Addressing ambiguity
AI systems for medical image segmentation typically use . Loosely based on the human brain, neural networks are machine-learning models comprising many interconnected layers of nodes, or neurons, that process data.
After speaking with collaborators at the Broad Institute and MGH who use these systems, the researchers realized two major issues limit their effectiveness. The models cannot capture uncertainty and they must be retrained for even a slightly different segmentation task.
Some methods try to overcome one pitfall, but tackling both problems with a single solution has proven especially tricky, Rakic says.
“If you want to take ambiguity into account, you often have to use an extremely complicated model. With the method we propose, our goal is to make it easy to use with a relatively small model so that it can make predictions quickly,” she says.
The researchers built Tyche by modifying a straightforward neural network architecture.
A user first feeds Tyche a few examples that show the segmentation task. For instance, examples could include several images of lesions in a heart MRI that have been segmented by different human experts so the model can learn the task and see that there is ambiguity.
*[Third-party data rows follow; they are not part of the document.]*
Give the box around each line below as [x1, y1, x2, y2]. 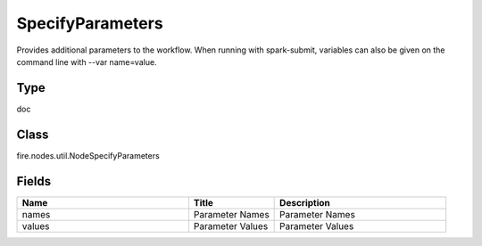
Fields [16, 174, 52, 189]
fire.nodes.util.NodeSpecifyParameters [16, 150, 160, 160]
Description [279, 196, 330, 209]
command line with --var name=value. [16, 56, 157, 67]
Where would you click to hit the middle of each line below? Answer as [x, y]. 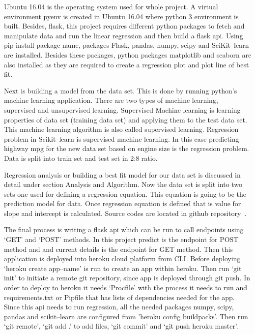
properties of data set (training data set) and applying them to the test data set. [126, 119]
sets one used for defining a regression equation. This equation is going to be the [125, 194]
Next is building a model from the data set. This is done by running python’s [121, 90]
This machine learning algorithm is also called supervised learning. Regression [121, 129]
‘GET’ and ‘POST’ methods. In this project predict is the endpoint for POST [121, 239]
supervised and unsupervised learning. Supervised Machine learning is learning [122, 109]
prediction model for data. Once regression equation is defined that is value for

The researchers found that just 16 example images, called a “context set,” is enough for the model to make good predictions, but there is no limit to the number of examples one can use. The context set enables Tyche to solve new tasks without retraining.
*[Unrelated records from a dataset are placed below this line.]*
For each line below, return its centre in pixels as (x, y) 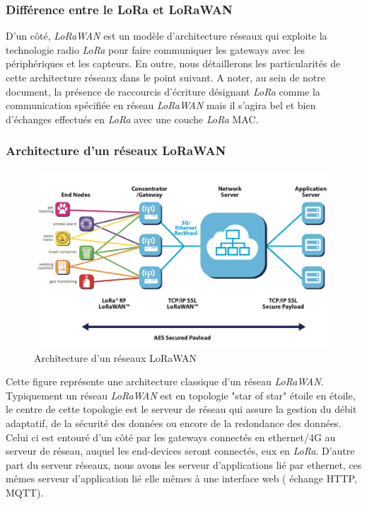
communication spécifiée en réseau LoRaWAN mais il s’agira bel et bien (161, 105)
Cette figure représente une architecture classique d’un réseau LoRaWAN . (165, 381)
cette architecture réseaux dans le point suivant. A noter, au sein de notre (165, 77)
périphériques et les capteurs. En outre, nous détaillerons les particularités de (173, 63)
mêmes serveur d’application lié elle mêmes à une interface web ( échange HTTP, (181, 478)
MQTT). (25, 493)
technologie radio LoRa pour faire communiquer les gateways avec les (156, 49)
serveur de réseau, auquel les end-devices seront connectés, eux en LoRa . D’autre (180, 451)

For Tyche to capture uncertainty, the researchers modified the neural network so it outputs multiple predictions based on one medical image input and the context set. They adjusted the network’s layers so that, as data move from layer to layer, the candidate segmentations produced at each step can “talk” to each other and the examples in the context set.
In this way, the model can ensure that candidate segmentations are all a bit different, but still solve the task.
“It is like rolling dice. If your model can roll a two, three, or four, but doesn’t know you have a two and a four already, then either one might appear again,” she says.
They also modified the training process so it is rewarded by maximizing the quality of its best prediction.
If the user asked for five predictions, at the end they can see all five medical image segmentations Tyche produced, even though one might be better than the others.
The researchers also developed a version of Tyche that can be used with an existing, pretrained model for medical image segmentation. In this case, Tyche enables the model to output multiple candidates by making slight transformations to images.
Better, faster predictions
When the researchers tested Tyche with datasets of annotated medical images, they found that its predictions captured the diversity of human annotators, and that its best predictions were better than any from the baseline models. Tyche also performed faster than most models.
“Outputting multiple candidates and ensuring they are different from one another really gives you an edge,” Rakic says.
The researchers also saw that Tyche could outperform more complex models that have been trained using a large, specialized dataset.
For future work, they plan to try using a more flexible context set, perhaps including text or multiple types of images. In addition, they want to explore methods that could improve Tyche’s worst predictions and enhance the system so it can recommend the best segmentation candidates.
This research is funded, in part, by the National Institutes of Health, the Eric and Wendy Schmidt Center at the Broad Institute of MIT and Harvard, and Quanta Computer.